3.1. Analysis of Antibodies against S1 Protein

3.1.1. Impact of Vaccination

At visit 1, patients with RRMS who had not been vaccinated against SARS-CoV-2 accounted for 39.47% (n = 15) and vaccinated 60.53% (n = 23). At visit 1, among unvaccinated patients with RRMS, 33.33% (n = 5) had no antibodies against S1-RBD, while 66.67% (n = 10) had positive antibodies. Among vaccinated patients with RRMS, 91.30% (n = 21) showed positive anti-S1RBD IgG antibodies.
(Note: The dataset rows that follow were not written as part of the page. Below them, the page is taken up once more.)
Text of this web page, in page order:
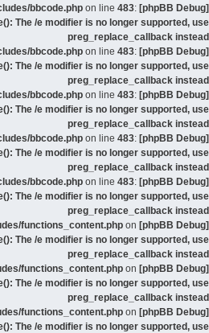
[phpBB Debug] PHP Warning
bbcode.php on line 483:
The /e modifier is no longer supported, use
preg_replace_callback instead
[phpBB Debug] PHP Warning
bbcode.php on line 483:
The /e modifier is no longer supported, use
preg_replace_callback instead
[phpBB Debug] PHP Warning
bbcode.php on line 483:
The /e modifier is no longer supported, use
preg_replace_callback instead
[phpBB Debug] PHP Warning
bbcode.php on line 483:
The /e modifier is no longer supported, use
preg_replace_callback instead
[phpBB Debug] PHP Warning
bbcode.php on line 483:
The /e modifier is no longer supported, use
preg_replace_callback instead
[phpBB Debug] PHP Warning
functions_content.php on
The /e modifier is no longer supported, use
preg_replace_callback instead
[phpBB Debug] PHP Warning
functions_content.php on
The /e modifier is no longer supported, use
preg_replace_callback instead
[phpBB Debug] PHP Warning
functions_content.php on
The /e modifier is no longer supported, use
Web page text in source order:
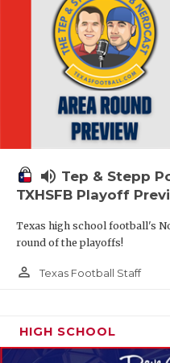
volume_up Tep & Stepp
TXHSFB Playoff
Texas high school football's
round of the playoffs!
person_outline Texas Football Staff
HIGH SCHOOL
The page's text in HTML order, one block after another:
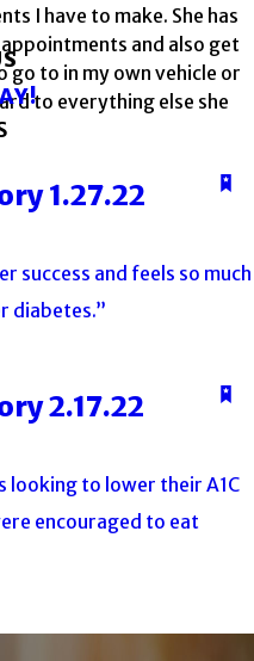
I have to make. She has
and also get
go to in my own vehicle or
to everything else she
1.27.22
success and feels so much
diabetes.”
2.17.22
to lower their A1C
encouraged to eat
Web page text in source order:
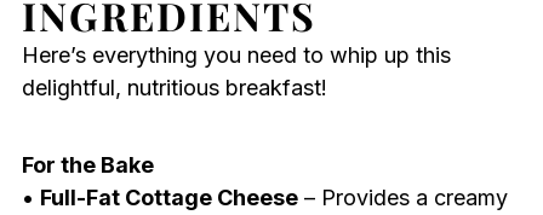
INGREDIENTS
Here’s everything you need to whip up this
delightful, nutritious breakfast!
For the Bake
• Full-Fat Cottage Cheese– Provides a creamy
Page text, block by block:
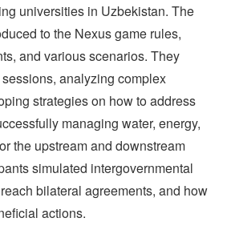
universities in Uzbekistan. The
to the Nexus game rules,
and various scenarios. They
analyzing complex
strategies on how to address
managing water, energy,
the upstream and downstream
simulated intergovernmental
bilateral agreements, and how
actions.
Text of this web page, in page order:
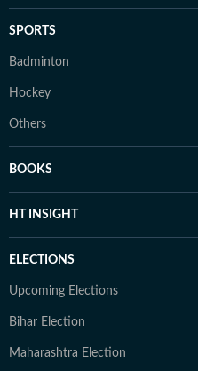
SPORTS
Badminton
Hockey
Others
BOOKS
HT INSIGHT
ELECTIONS
Upcoming Elections
Bihar Election
Maharashtra Election
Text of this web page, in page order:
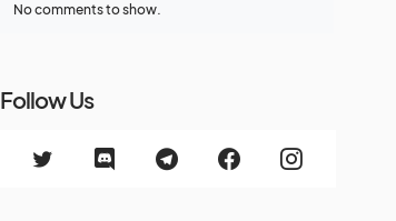
No comments to show.
Follow Us
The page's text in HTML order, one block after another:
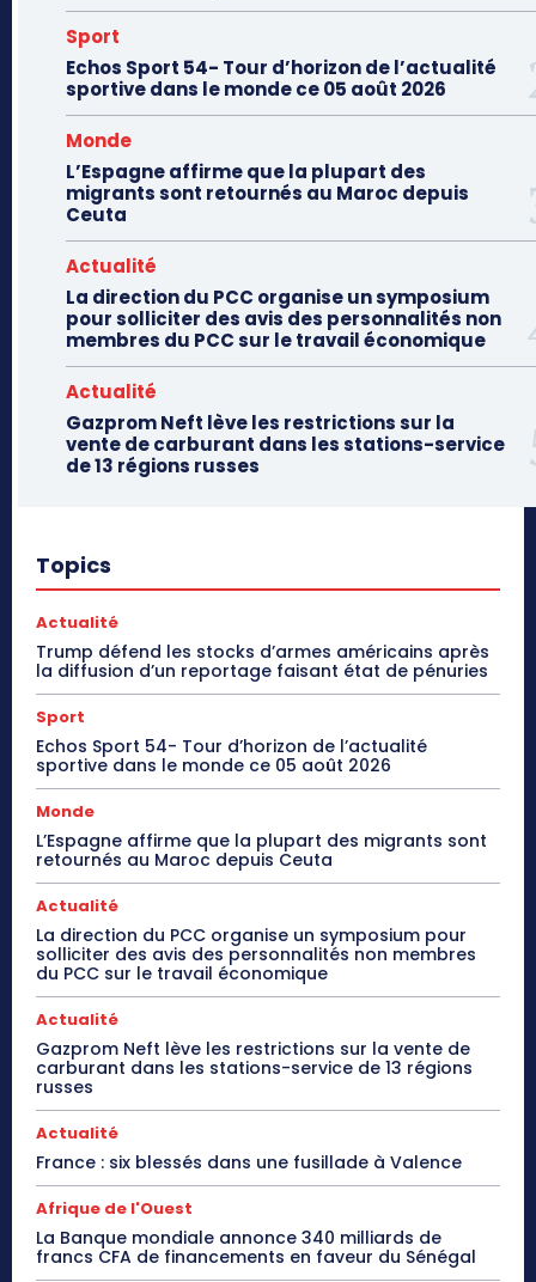
Sport
Echos Sport 54- Tour d’horizon de l’actualité
sportive dans le monde ce 05 août 2026
Monde
L’Espagne affirme que la plupart des
migrants sont retournés au Maroc depuis
Ceuta
Actualité
La direction du PCC organise un symposium
pour solliciter des avis des personnalités non
membres du PCC sur le travail économique
Actualité
Gazprom Neft lève les restrictions sur la
vente de carburant dans les stations-service
de 13 régions russes
Topics
Actualité
Trump défend les stocks d’armes américains après
la diffusion d’un reportage faisant état de pénuries
Sport
Echos Sport 54- Tour d’horizon de l’actualité
sportive dans le monde ce 05 août 2026
Monde
L’Espagne affirme que la plupart des migrants sont
retournés au Maroc depuis Ceuta
Actualité
La direction du PCC organise un symposium pour
solliciter des avis des personnalités non membres
du PCC sur le travail économique
Actualité
Gazprom Neft lève les restrictions sur la vente de
carburant dans les stations-service de 13 régions
russes
Actualité
France : six blessés dans une fusillade à Valence
Afrique de l'Ouest
La Banque mondiale annonce 340 milliards de
francs CFA de financements en faveur du Sénégal
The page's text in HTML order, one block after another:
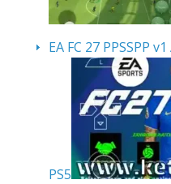
EA FC 27 PPSSPP
PS5
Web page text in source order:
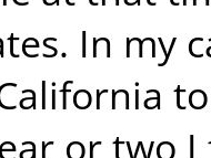
In my
or two
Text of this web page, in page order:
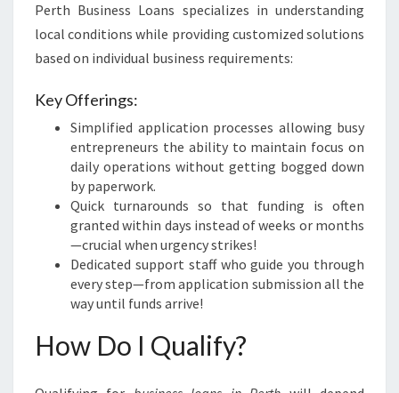
Perth Business Loans specializes in understanding
local conditions while providing customized solutions
based on individual business requirements:
Key Offerings:
Simplified application processes allowing busy
entrepreneurs the ability to maintain focus on
daily operations without getting bogged down
by paperwork.
Quick turnarounds so that funding is often
granted within days instead of weeks or months
—crucial when urgency strikes!
Dedicated support staff who guide you through
every step—from application submission all the
way until funds arrive!
How Do I Qualify?
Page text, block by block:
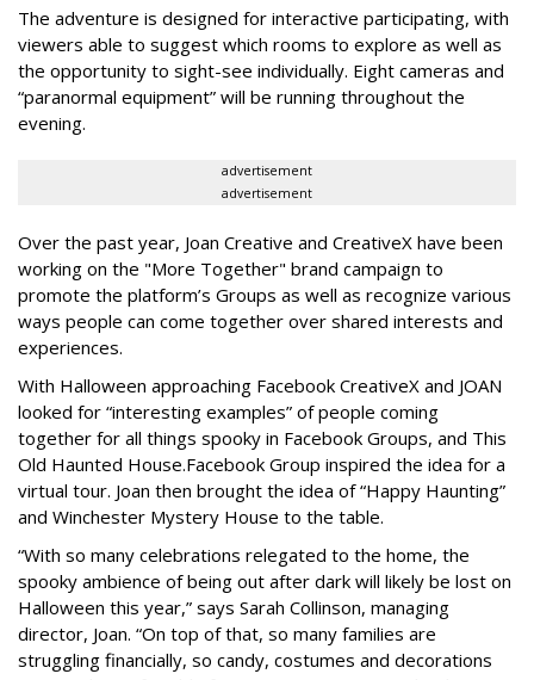
The adventure is designed for interactive participating, with
viewers able to suggest which rooms to explore as well as
the opportunity to sight-see individually. Eight cameras and
“paranormal equipment” will be running throughout the
evening.
advertisement
advertisement
Over the past year, Joan Creative and CreativeX have been
working on the "More Together" brand campaign to
promote the platform’s Groups as well as recognize various
ways people can come together over shared interests and
experiences.
With Halloween approaching Facebook CreativeX and JOAN
looked for “interesting examples” of people coming
together for all things spooky in Facebook Groups, and This
Old Haunted House.Facebook Group inspired the idea for a
virtual tour. Joan then brought the idea of “Happy Haunting”
and Winchester Mystery House to the table.
“With so many celebrations relegated to the home, the
spooky ambience of being out after dark will likely be lost on
Halloween this year,” says Sarah Collinson, managing
director, Joan. “On top of that, so many families are
struggling financially, so candy, costumes and decorations
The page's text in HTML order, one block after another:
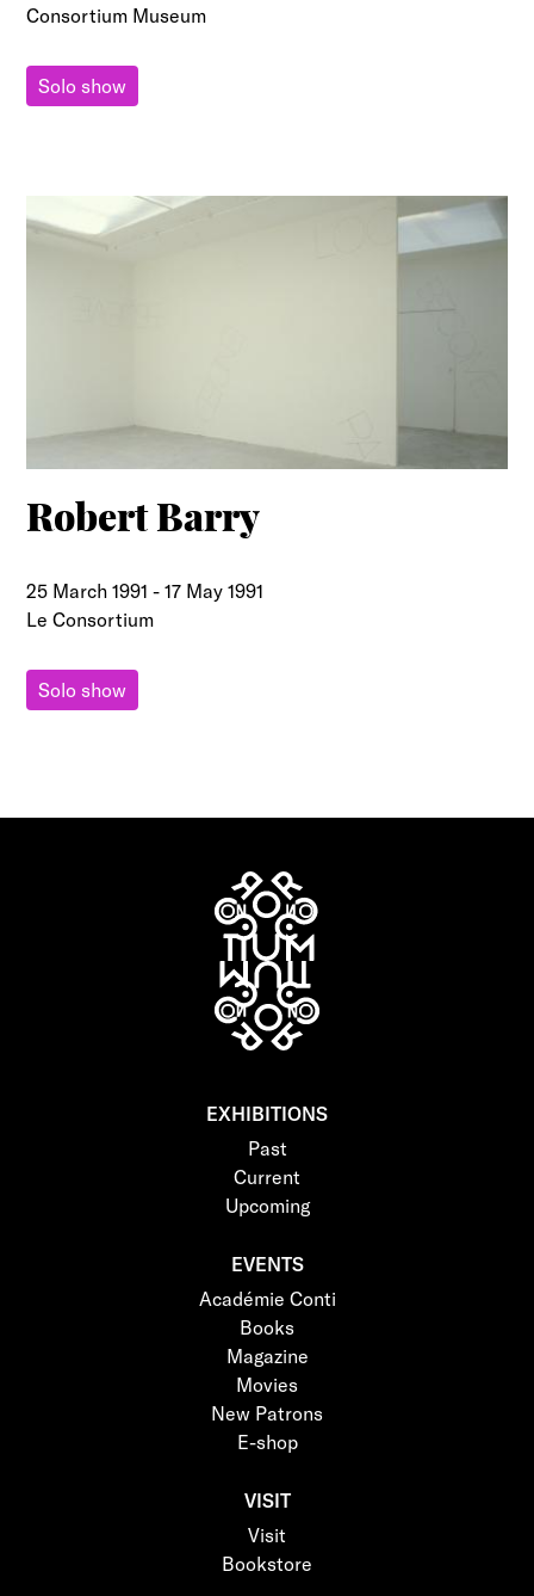
Consortium Museum
Solo show
Robert Barry
25 March 1991 -17 May 1991
Le Consortium
Solo show
EXHIBITIONS
Past
Current
Upcoming
EVENTS
Académie Conti
Books
Magazine
Movies
New Patrons
E-shop
VISIT
Visit
Bookstore
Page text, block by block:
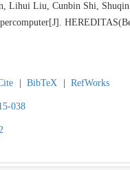
Liu, Cunbin Shi,
BibTeX RefWorks
038
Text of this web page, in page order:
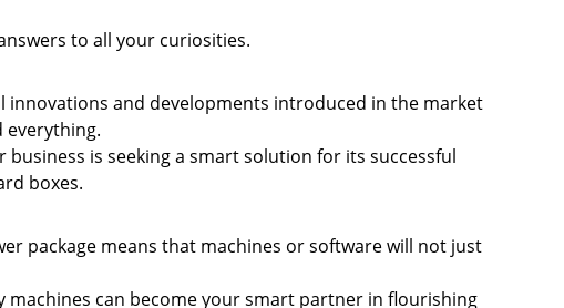
to all your curiosities.
innovations and developments introduced in the market
everything.
is seeking a smart solution for its successful
boxes.
package means that machines or software will not just
can become your smart partner in flourishing

At visit 2, 28.95% (n = 11) of RRMS patients were unvaccinated, and 71.05% (n = 27) were vaccinated against SARS-CoV-2. Among the unvaccinated patients, 9.09% (n = 1) tested negative for S1RBD antibodies, while 90.91% (n = 10) tested positive. Of the vaccinated patients, 3.70% (n = 1) were S1RBD negative and 96.30% (n = 26) positive. Statistical analysis showed that percentages of IgGS1RBD results between vaccinated and unvaccinated patients with RRMS were not statistically significant (visit 1: p = 0.089; visit 2 p = 0.501). However, at visit 1, the number of positives was higher in the vaccinated group than in the unvaccinated group, which was significant at the trend level (0.050 ≤ p < 0.100). In addition, a significant main effect of the time factor (the odds of getting a positive SARS-CoV-2 anti-S1RBD result at visit 2 was significantly higher (41.227-fold) than at visit 1. Detailed data concerning the presence of anti-S1RBD antibodies are shown in Table 3.
At visit 1, the mean anti-S1RBD antibody level was 16,863.40 AU/mL among vaccinated patients with RRMS and 197.90 AU/mL among unvaccinated. At visit 2, the mean level of anti-S1-RBD antibodies was 6997.30 AU/mL among vaccinated patients with RRMS and 1342.50 AU/mL among unvaccinated. The statistical analysis showed that vaccination had a statistically significant effect on anti-S1-RBD antibody levels at visit 1 (p < 0.001) and visit 2 (p = 0.038). Detailed data on the level of anti-S1RBD antibodies are given in Figure 1.

3.1.2. Impact of COVID-19

A positive antigen test or PCR was a COVID-19 infection indicator. At visit 1, patients withCOVID-19 (+), 100% (n = 7) were positive for anti-S1RBD antibodies. However, among patients withCOVID-19 (−), 77.42% (n = 24) were positive for anti-S1RBD antibodies. At visit 2, amongCOVID-19 (+) patients, 100% (n = 9) tested positive for anti-S1RBD antibodies. However, among COVID-19 (−) patients, 93.10% (n = 27) tested positive for anti-S1RBD antibodies. Detailed data on the presence of anti-SRBD antibodies are shown in Table 4. The statistical analysis showed that the percentages of anti-S1RBD results between patients with COVID-19 (+) and COVID-19 (−) illness were not statistically significant (visit 1: p = 0.309; visit 2 p = 1.00).
History of COVID-19 registered positive polymerase chain reaction (PCR)/antigen test in the past. Among the patients with confirmed COVID-19, just one patient was hospitalized due to COVID-19, and the patient received convalescent plasma and steroids.
At visit 1, among COVID-19 (+) patients, the mean level of anti-S1RBD antibodies was 27,086.20 AU/mL, while among COVID-19 (−) patients, it was 1953.90 AU/mL. At visit 2, among COVID-19 (+) patients, the level of anti-S1RBD antibodies was 3886.90 AU/mL, while among COVID-19 (−) patients, it was 4165.20 AU/mL. Statistical analysis showed that COVID-19 survivors had statistically significantly higher levels of anti-S1RBD antibodies at visit 1 (p = 0.001) but not at visit 2 (p = 0.410). Detailed data on the level of anti-S1RBD antibodies are presented in Figure 2.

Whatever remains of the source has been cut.